┌──

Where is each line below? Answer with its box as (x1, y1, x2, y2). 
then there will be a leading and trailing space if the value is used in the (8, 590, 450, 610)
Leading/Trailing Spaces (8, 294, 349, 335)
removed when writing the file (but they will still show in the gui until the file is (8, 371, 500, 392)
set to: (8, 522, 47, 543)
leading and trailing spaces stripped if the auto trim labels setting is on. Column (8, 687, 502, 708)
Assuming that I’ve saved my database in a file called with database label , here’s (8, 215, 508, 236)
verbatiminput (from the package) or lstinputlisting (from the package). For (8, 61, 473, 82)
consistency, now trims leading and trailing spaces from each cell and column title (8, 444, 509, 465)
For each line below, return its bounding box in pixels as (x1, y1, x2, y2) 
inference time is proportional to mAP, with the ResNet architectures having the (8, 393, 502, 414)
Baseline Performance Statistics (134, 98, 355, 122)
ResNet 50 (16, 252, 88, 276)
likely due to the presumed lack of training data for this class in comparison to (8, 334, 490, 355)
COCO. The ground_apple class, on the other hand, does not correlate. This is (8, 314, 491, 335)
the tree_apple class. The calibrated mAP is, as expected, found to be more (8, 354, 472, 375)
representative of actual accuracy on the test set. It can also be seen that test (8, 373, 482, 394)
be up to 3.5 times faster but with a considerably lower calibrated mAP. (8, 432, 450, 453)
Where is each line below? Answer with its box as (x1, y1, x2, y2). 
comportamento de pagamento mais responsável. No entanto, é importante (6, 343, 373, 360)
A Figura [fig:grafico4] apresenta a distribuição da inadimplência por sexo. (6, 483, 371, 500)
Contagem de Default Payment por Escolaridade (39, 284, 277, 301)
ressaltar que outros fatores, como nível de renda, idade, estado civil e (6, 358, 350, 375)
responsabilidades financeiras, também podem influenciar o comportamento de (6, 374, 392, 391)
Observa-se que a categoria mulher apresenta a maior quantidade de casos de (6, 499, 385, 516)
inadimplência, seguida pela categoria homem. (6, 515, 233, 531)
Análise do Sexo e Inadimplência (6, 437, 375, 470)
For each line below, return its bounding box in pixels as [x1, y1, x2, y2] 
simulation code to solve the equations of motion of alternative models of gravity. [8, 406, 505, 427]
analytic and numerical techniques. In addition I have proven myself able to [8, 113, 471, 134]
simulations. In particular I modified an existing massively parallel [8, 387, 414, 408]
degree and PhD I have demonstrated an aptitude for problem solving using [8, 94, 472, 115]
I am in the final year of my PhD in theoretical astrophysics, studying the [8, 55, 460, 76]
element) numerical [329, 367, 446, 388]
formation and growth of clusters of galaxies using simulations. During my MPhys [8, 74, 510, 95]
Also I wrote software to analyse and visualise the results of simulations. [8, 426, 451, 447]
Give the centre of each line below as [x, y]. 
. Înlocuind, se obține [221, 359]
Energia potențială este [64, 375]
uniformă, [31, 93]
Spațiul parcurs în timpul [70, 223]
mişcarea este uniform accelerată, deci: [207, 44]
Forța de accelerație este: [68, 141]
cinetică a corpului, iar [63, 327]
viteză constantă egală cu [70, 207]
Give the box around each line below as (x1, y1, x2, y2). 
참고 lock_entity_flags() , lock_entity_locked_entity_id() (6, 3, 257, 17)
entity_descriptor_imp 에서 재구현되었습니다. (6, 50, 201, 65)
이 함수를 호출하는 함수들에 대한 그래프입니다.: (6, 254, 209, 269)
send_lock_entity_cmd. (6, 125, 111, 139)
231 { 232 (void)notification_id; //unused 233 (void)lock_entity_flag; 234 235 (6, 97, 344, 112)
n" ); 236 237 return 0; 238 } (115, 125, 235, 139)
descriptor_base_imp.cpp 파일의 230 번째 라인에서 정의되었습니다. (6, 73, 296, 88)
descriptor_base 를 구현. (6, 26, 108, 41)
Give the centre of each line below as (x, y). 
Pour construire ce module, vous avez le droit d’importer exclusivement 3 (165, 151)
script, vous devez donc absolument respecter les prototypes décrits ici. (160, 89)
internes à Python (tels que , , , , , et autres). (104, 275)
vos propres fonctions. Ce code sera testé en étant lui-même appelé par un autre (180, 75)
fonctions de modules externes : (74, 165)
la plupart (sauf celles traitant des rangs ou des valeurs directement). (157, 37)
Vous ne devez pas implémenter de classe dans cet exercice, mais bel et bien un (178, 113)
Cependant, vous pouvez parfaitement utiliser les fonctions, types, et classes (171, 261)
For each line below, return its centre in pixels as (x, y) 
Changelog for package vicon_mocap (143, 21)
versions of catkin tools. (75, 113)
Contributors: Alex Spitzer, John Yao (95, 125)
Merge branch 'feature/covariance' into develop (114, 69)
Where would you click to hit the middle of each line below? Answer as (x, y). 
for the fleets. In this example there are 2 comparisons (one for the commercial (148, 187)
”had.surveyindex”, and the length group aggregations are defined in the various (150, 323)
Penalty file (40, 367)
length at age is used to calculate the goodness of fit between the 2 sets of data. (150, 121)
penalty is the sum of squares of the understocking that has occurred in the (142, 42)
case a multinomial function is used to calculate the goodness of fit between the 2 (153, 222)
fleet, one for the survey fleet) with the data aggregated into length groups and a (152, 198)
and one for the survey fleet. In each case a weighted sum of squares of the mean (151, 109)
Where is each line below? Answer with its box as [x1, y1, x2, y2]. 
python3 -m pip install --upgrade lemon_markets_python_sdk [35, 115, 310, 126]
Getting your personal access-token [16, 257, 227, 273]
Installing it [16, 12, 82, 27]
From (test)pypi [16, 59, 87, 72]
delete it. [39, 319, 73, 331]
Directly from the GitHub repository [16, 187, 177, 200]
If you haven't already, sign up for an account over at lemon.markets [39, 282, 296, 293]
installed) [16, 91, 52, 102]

└──

**Activity:** Of the lines above, extract only those from the line with "descriptor_base 를 구현. (6, 26, 108, 41)" to the line with "Directly from the", both included, exactly as written.

**Answer for this exercise:**
descriptor_base 를 구현. (6, 26, 108, 41)
Give the centre of each line below as (x, y). 
Pour construire ce module, vous avez le droit d’importer exclusivement 3 (165, 151)
script, vous devez donc absolument respecter les prototypes décrits ici. (160, 89)
internes à Python (tels que , , , , , et autres). (104, 275)
vos propres fonctions. Ce code sera testé en étant lui-même appelé par un autre (180, 75)
fonctions de modules externes : (74, 165)
la plupart (sauf celles traitant des rangs ou des valeurs directement). (157, 37)
Vous ne devez pas implémenter de classe dans cet exercice, mais bel et bien un (178, 113)
Cependant, vous pouvez parfaitement utiliser les fonctions, types, et classes (171, 261)
For each line below, return its centre in pixels as (x, y) 
Changelog for package vicon_mocap (143, 21)
versions of catkin tools. (75, 113)
Contributors: Alex Spitzer, John Yao (95, 125)
Merge branch 'feature/covariance' into develop (114, 69)
Where would you click to hit the middle of each line below? Answer as (x, y). 
for the fleets. In this example there are 2 comparisons (one for the commercial (148, 187)
”had.surveyindex”, and the length group aggregations are defined in the various (150, 323)
Penalty file (40, 367)
length at age is used to calculate the goodness of fit between the 2 sets of data. (150, 121)
penalty is the sum of squares of the understocking that has occurred in the (142, 42)
case a multinomial function is used to calculate the goodness of fit between the 2 (153, 222)
fleet, one for the survey fleet) with the data aggregated into length groups and a (152, 198)
and one for the survey fleet. In each case a weighted sum of squares of the mean (151, 109)
Where is each line below? Answer with its box as [x1, y1, x2, y2]. 
python3 -m pip install --upgrade lemon_markets_python_sdk [35, 115, 310, 126]
Getting your personal access-token [16, 257, 227, 273]
Installing it [16, 12, 82, 27]
From (test)pypi [16, 59, 87, 72]
delete it. [39, 319, 73, 331]
Directly from the GitHub repository [16, 187, 177, 200]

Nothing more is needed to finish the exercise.